EXERCISE: Say how many lines of the data below have the word "find" in them. Add nothing else.

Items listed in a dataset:
Content starts

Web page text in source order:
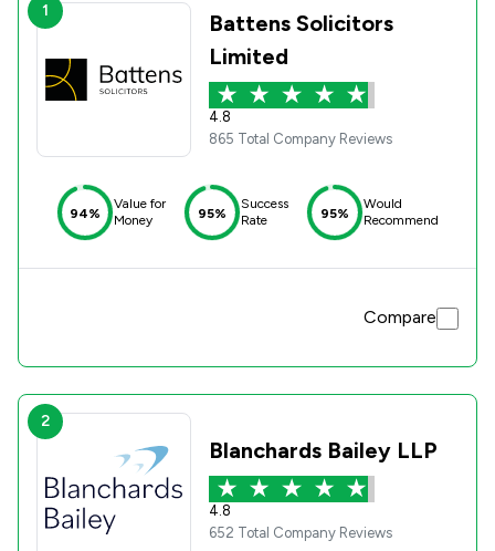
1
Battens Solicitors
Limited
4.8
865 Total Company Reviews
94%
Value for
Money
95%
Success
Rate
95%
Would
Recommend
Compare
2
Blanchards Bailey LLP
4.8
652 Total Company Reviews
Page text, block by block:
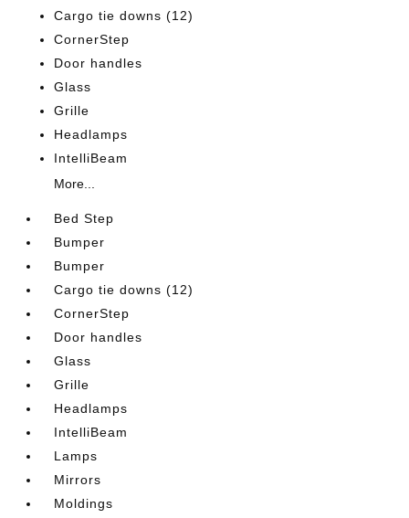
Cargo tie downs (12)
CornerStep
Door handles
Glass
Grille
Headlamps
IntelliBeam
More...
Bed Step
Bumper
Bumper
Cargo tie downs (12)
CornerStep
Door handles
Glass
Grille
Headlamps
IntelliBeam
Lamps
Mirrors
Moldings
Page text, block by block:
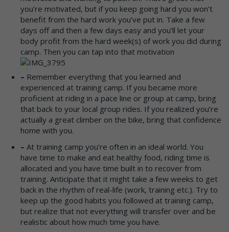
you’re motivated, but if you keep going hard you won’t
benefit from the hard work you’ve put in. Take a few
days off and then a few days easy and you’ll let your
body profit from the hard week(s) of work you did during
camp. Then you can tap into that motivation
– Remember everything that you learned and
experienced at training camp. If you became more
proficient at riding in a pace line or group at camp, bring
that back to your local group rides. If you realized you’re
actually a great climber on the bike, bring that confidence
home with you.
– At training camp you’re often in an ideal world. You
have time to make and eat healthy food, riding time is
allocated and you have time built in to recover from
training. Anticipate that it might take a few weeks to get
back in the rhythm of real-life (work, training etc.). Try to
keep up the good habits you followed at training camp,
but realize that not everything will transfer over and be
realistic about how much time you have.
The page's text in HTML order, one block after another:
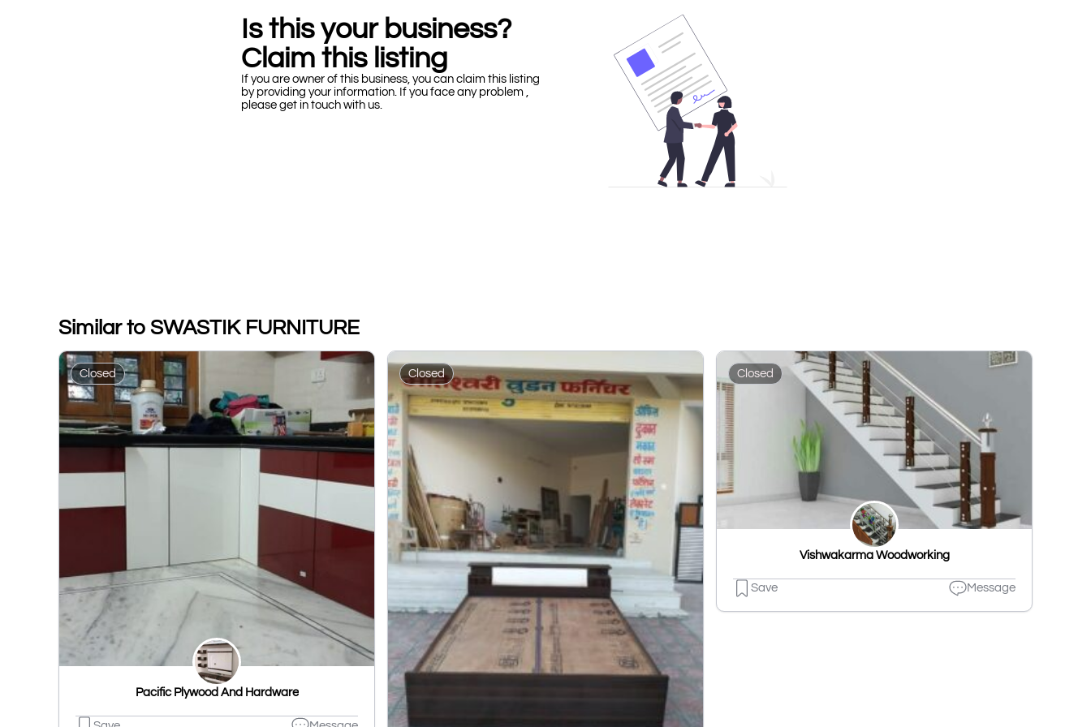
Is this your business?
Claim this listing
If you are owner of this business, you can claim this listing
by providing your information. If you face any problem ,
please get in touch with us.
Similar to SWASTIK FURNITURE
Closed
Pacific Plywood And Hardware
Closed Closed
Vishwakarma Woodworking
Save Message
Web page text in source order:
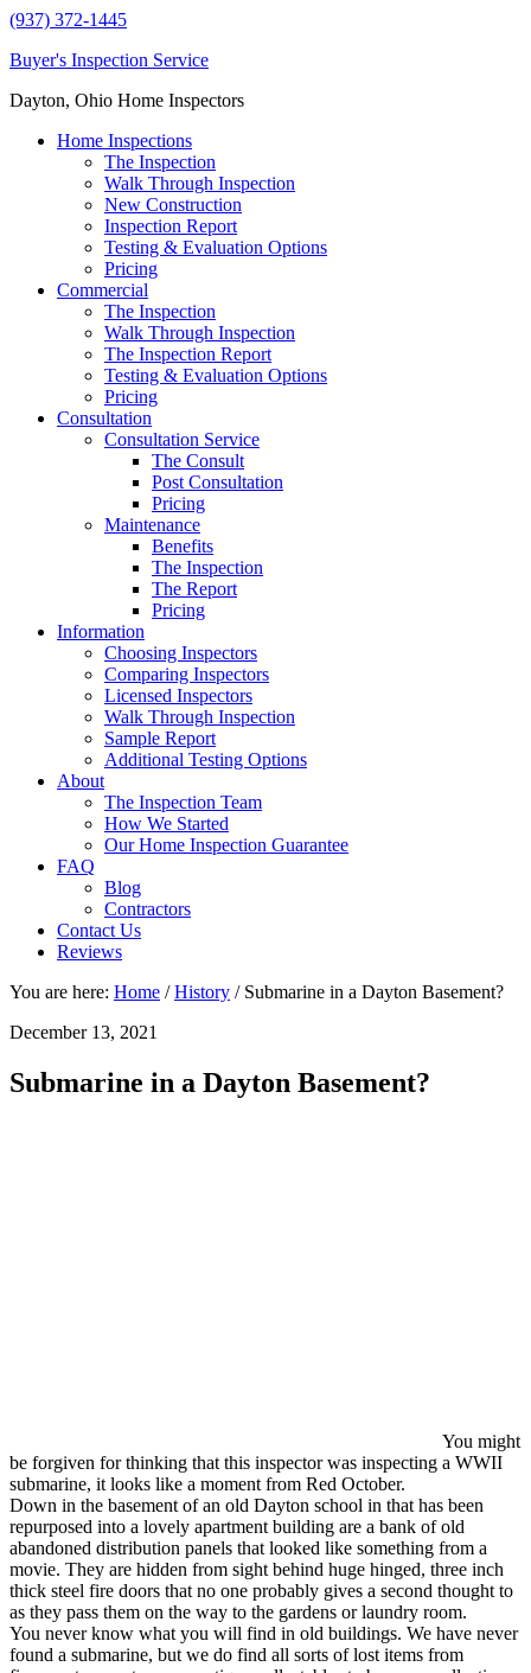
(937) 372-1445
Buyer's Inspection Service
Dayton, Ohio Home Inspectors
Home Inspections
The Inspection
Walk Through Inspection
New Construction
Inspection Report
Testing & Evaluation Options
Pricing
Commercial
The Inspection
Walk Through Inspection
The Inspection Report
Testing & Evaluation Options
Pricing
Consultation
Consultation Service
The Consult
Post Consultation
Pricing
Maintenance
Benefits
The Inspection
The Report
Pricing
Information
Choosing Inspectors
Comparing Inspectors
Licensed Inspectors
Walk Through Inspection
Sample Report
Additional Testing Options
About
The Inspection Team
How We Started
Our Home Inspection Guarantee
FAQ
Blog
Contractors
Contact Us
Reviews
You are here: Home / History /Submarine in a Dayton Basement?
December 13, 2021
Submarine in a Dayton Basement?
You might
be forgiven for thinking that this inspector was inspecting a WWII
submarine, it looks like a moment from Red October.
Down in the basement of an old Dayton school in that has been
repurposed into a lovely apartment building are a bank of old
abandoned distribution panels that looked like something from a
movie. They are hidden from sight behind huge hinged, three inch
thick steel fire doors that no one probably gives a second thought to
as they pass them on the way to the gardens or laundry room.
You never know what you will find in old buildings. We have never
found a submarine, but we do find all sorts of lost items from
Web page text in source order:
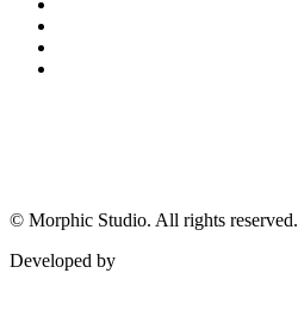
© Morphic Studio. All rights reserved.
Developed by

Content ends

SOLUTION FOR THIS EXERCISE: 2